The goblin looked up from his small bow and smiled, flashing his teeth slightly.
"You seem like a no-nonsense man, Alban, so let us skip to the reason I have been sent here. We have noticed your country is at war. We have also noticed that, as of now, your young country hasn’t made a deal with any of the churches of the Gods. You seem to have refused every single one of them. Why is that?"
Alban shrugged:
"They offered assistance and power in the form of trained [Paladins], high level at that, but their conditions were quite unacceptable. Representatives in the war councils? Presence in the kingdom’s politics? Freedom of movement for the College of Memoirs? Too much power to them in the long term, for a small short term benefit."
Crem nodded.
"A good assessment. One that not many make. Most just accept the deal when it is proposed during times of war. Yet, now, your troops are helpless against the endless faith of those zealots. A [Mage]’s mana can and will end, their blind belief won’t."
"That is, indeed, the situation. Have you come here to make me face that reality? Because I have already done so."
"No, Alban. I have come with a proposal. A helping hand, to take you out of this pit of quicksand you’re sinking in."

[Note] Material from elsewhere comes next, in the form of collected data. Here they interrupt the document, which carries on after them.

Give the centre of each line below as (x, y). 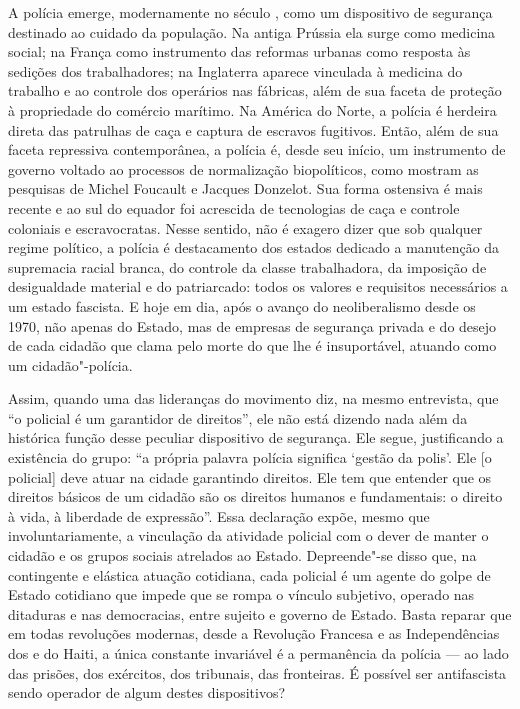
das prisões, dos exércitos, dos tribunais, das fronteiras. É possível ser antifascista (257, 672)
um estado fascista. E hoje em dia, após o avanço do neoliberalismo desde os (242, 305)
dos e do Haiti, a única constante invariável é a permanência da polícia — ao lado (258, 653)
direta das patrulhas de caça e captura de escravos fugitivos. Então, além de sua (253, 129)
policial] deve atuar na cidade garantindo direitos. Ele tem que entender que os (250, 476)
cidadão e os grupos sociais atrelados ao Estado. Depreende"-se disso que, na (242, 555)
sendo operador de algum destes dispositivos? (147, 692)
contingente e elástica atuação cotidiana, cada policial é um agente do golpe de (249, 574)

Alban stared at the goblin for a short while. Then nodded slightly.
"Go on."
"A deal, signed in my presence as envoy of the Kingdom of Goblins, forced over both parties by my Skills and the Goblin King’s own. A pact of mutual help. We shall come for you in these trying times, and you will do the same when someone inevitably attacks us again. We will also give you a few units of our own [Paladins] to help balance the situation and, if need be, a few of our [Strategists]. At the same time, you will allow us to build temples in honor of the God of Dreams and Impossibilities under whose aegis we managed to win our freedom. Only that. No presence in war councils, politics, or such. Merely a reminder of who came in your time of need."
It seemed to good to be real.
Yet his Skills didn’t detect any lie or secondary goal. Only a genuine desire to help.
"Why me?" he simply asked.
The goblin’s smile became just a tad larger.
"Have you any [Diviners] in your court, Alban? Or a [Soothsayer]? Elders, even a two bit [Tea Leaves Reader] should be enough. A new age is coming. An era of change even greater than the Era of Hunts thousands of years ago. And you, Alban, seem like someone capable of change, of accepting and bringing it. We’d like the Era to change faster, and your death would probably make things more difficult."
That was it. Their reason. It was so simple and improbable Alban nearly laughed. Who trusted [Diviners]?
Yet these goblins did, and whether their beliefs were right or wrong, they were offering to help. And that was all he needed to raise himself from the throne, shake the [Diplomat] goblin’s hand, and leave the throne room to discuss things in detail.
So, the [Jester] was the only one left in the throne room. Overlooked. But that was alright. He wasn’t putting on a show, so there was no need for him to be noticed.
He walked behind the throne, and stared out of the grand window. Out and away, towards distant mountains and battlefields.
And all the while, his thoughts kept saying only this:
I’m glad the Brothers Two were dressed in white.